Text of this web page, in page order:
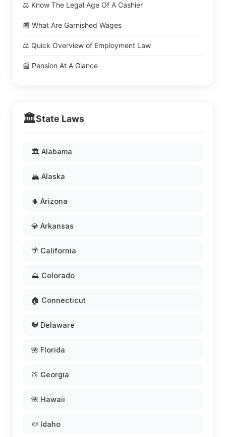
⚖️ Know The Legal Age Of A Cashier
📰 What Are Garnished Wages
⚖️ Quick Overview of Employment Law
📰 Pension At A Glance
🏛️State Laws
🏛️ Alabama
🏔️ Alaska
🌵 Arizona
💎 Arkansas
🌴 California
⛰️ Colorado
🏠 Connecticut
🐓 Delaware
🌺 Florida
🍑 Georgia
🌺 Hawaii
🥔 Idaho
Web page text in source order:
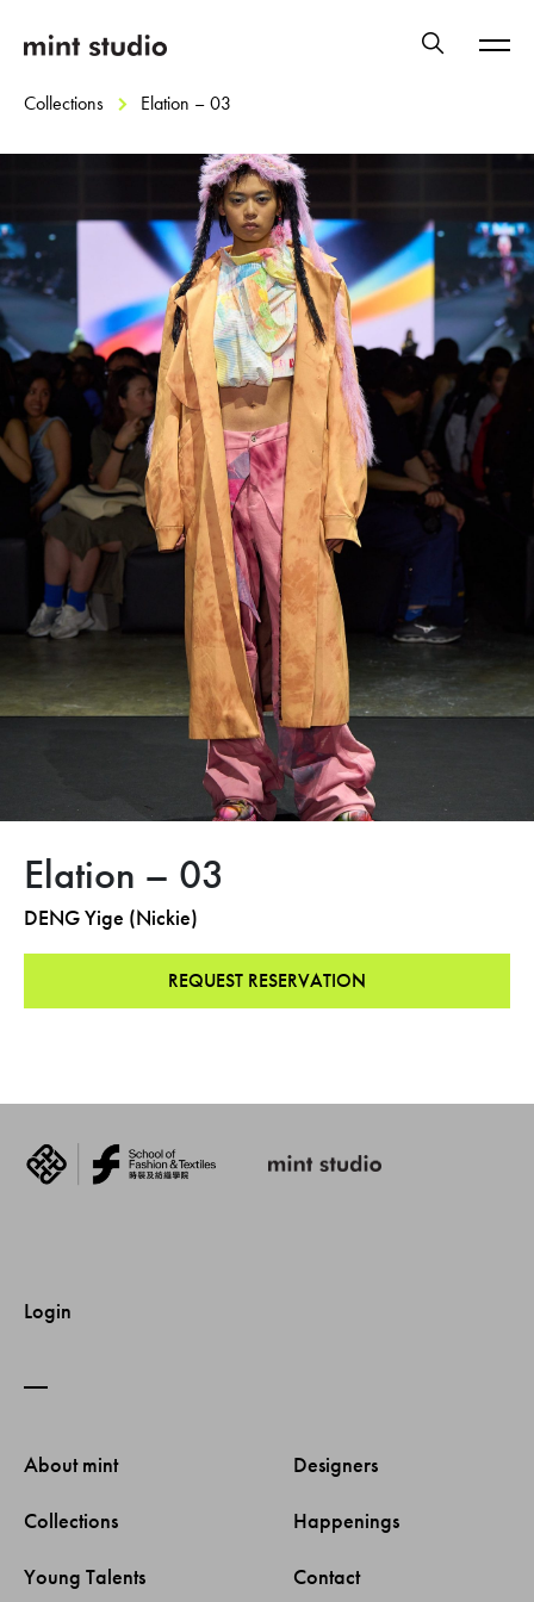
Collections Elation – 03
Elation – 03
DENG Yige (Nickie)
REQUEST RESERVATION
Login
About mint
Collections
Young Talents
Designers
Happenings
Contact
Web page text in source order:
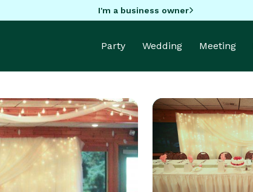
I'm a business owner
Party Wedding Meeting
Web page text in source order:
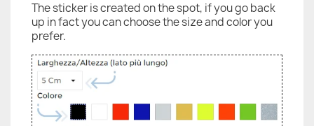
The sticker is created on the spot, if you go back
up in fact you can choose the size and color you
prefer.
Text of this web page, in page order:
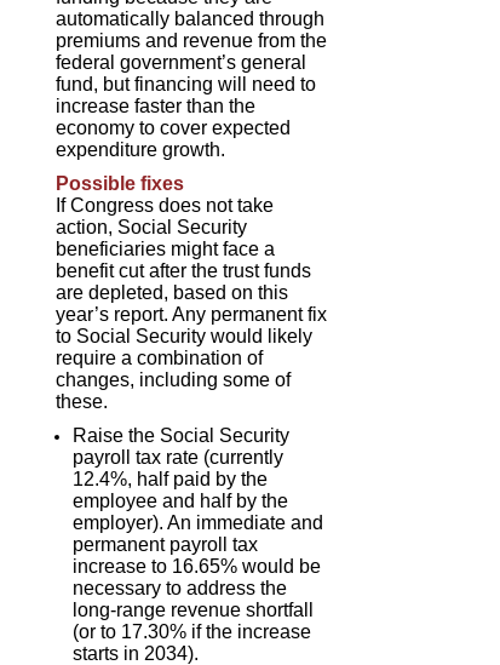
automatically balanced through
premiums and revenue from the
federal government’s general
fund, but financing will need to
increase faster than the
economy to cover expected
expenditure growth.
Possible fixes
If Congress does not take
action, Social Security
beneficiaries might face a
benefit cut after the trust funds
are depleted, based on this
year’s report. Any permanent fix
to Social Security would likely
require a combination of
changes, including some of
these.
Raise the Social Security
payroll tax rate (currently
12.4%, half paid by the
employee and half by the
employer). An immediate and
permanent payroll tax
increase to 16.65% would be
necessary to address the
long-range revenue shortfall
(or to 17.30% if the increase
starts in 2034).
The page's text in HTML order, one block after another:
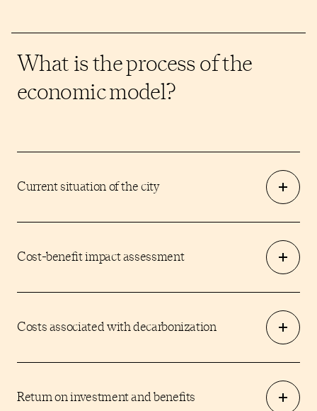
What is the process of the
economic model?
Current situation of the city
Cost-benefit impact assessment
Costs associated with decarbonization
Return on investment and benefits
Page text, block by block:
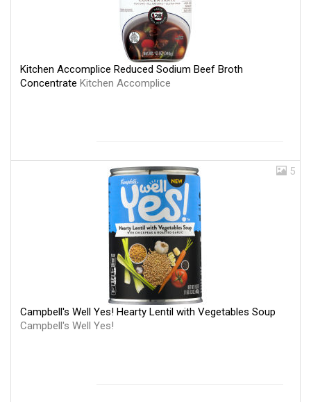
Kitchen Accomplice Reduced Sodium Beef Broth
Concentrate Kitchen Accomplice
5
Campbell's Well Yes! Hearty Lentil with Vegetables Soup
Campbell's Well Yes!
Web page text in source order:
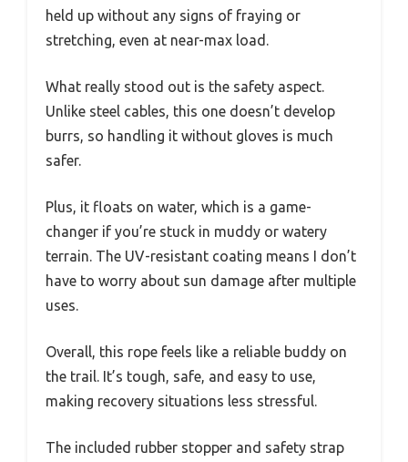
held up without any signs of fraying or
stretching, even at near-max load.
What really stood out is the safety aspect.
Unlike steel cables, this one doesn’t develop
burrs, so handling it without gloves is much
safer.
Plus, it floats on water, which is a game-
changer if you’re stuck in muddy or watery
terrain. The UV-resistant coating means I don’t
have to worry about sun damage after multiple
uses.
Overall, this rope feels like a reliable buddy on
the trail. It’s tough, safe, and easy to use,
making recovery situations less stressful.
The included rubber stopper and safety strap
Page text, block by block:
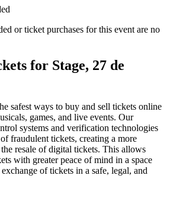
or ticket purchases for this event are no
for Stage, 27 de
safest ways to buy and sell tickets online
games, and live events. Our
systems and verification technologies
fraudulent tickets, creating a more
resale of digital tickets. This allows
with greater peace of mind in a space
of tickets in a safe, legal, and
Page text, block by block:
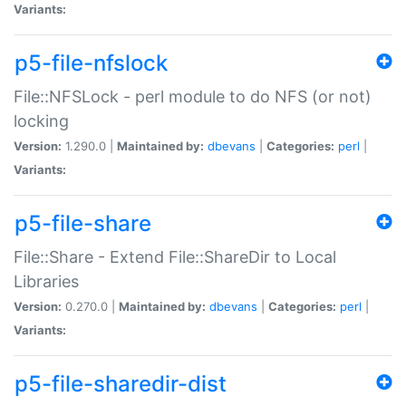
Variants:
p5-file-nfslock
File::NFSLock - perl module to do NFS (or not)
locking
Version: 1.290.0 | Maintained by: dbevans Categories: perl
Variants:
p5-file-share
File::Share - Extend File::ShareDir to Local
Libraries
Version: 0.270.0 | Maintained by: dbevans Categories: perl
Variants:
p5-file-sharedir-dist

++++++++

§ Your task:
Without the pictures, print the records in full, exactly as they appear.

§ Solution:
Text of this web page, in page order:
⚖️ Know The Legal Age Of A Cashier
📰 What Are Garnished Wages
⚖️ Quick Overview of Employment Law
📰 Pension At A Glance
🏛️State Laws
🏛️ Alabama
🏔️ Alaska
🌵 Arizona
💎 Arkansas
🌴 California
⛰️ Colorado
🏠 Connecticut
🐓 Delaware
🌺 Florida
🍑 Georgia
🌺 Hawaii
🥔 Idaho
Web page text in source order:
Collections Elation – 03
Elation – 03
DENG Yige (Nickie)
REQUEST RESERVATION
Login
About mint
Collections
Young Talents
Designers
Happenings
Contact
Web page text in source order:
I'm a business owner
Party Wedding Meeting
Web page text in source order:
The sticker is created on the spot, if you go back
up in fact you can choose the size and color you
prefer.
Text of this web page, in page order:
automatically balanced through
premiums and revenue from the
federal government’s general
fund, but financing will need to
increase faster than the
economy to cover expected
expenditure growth.
Possible fixes
If Congress does not take
action, Social Security
beneficiaries might face a
benefit cut after the trust funds
are depleted, based on this
year’s report. Any permanent fix
to Social Security would likely
require a combination of
changes, including some of
these.
Raise the Social Security
payroll tax rate (currently
12.4%, half paid by the
employee and half by the
employer). An immediate and
permanent payroll tax
increase to 16.65% would be
necessary to address the
long-range revenue shortfall
(or to 17.30% if the increase
starts in 2034).
The page's text in HTML order, one block after another:
What is the process of the
economic model?
Current situation of the city
Cost-benefit impact assessment
Costs associated with decarbonization
Return on investment and benefits
Page text, block by block:
Kitchen Accomplice Reduced Sodium Beef Broth
Concentrate Kitchen Accomplice
5
Campbell's Well Yes! Hearty Lentil with Vegetables Soup
Campbell's Well Yes!
Web page text in source order:
held up without any signs of fraying or
stretching, even at near-max load.
What really stood out is the safety aspect.
Unlike steel cables, this one doesn’t develop
burrs, so handling it without gloves is much
safer.
Plus, it floats on water, which is a game-
changer if you’re stuck in muddy or watery
terrain. The UV-resistant coating means I don’t
have to worry about sun damage after multiple
uses.
Overall, this rope feels like a reliable buddy on
the trail. It’s tough, safe, and easy to use,
making recovery situations less stressful.
The included rubber stopper and safety strap
Page text, block by block:
or ticket purchases for this event are no
for Stage, 27 de
safest ways to buy and sell tickets online
games, and live events. Our
systems and verification technologies
fraudulent tickets, creating a more
resale of digital tickets. This allows
with greater peace of mind in a space
of tickets in a safe, legal, and
Page text, block by block:
Variants:
p5-file-nfslock
File::NFSLock - perl module to do NFS (or not)
locking
Version: 1.290.0 | Maintained by: dbevans Categories: perl
Variants:
p5-file-share
File::Share - Extend File::ShareDir to Local
Libraries
Version: 0.270.0 | Maintained by: dbevans Categories: perl
Variants:
p5-file-sharedir-dist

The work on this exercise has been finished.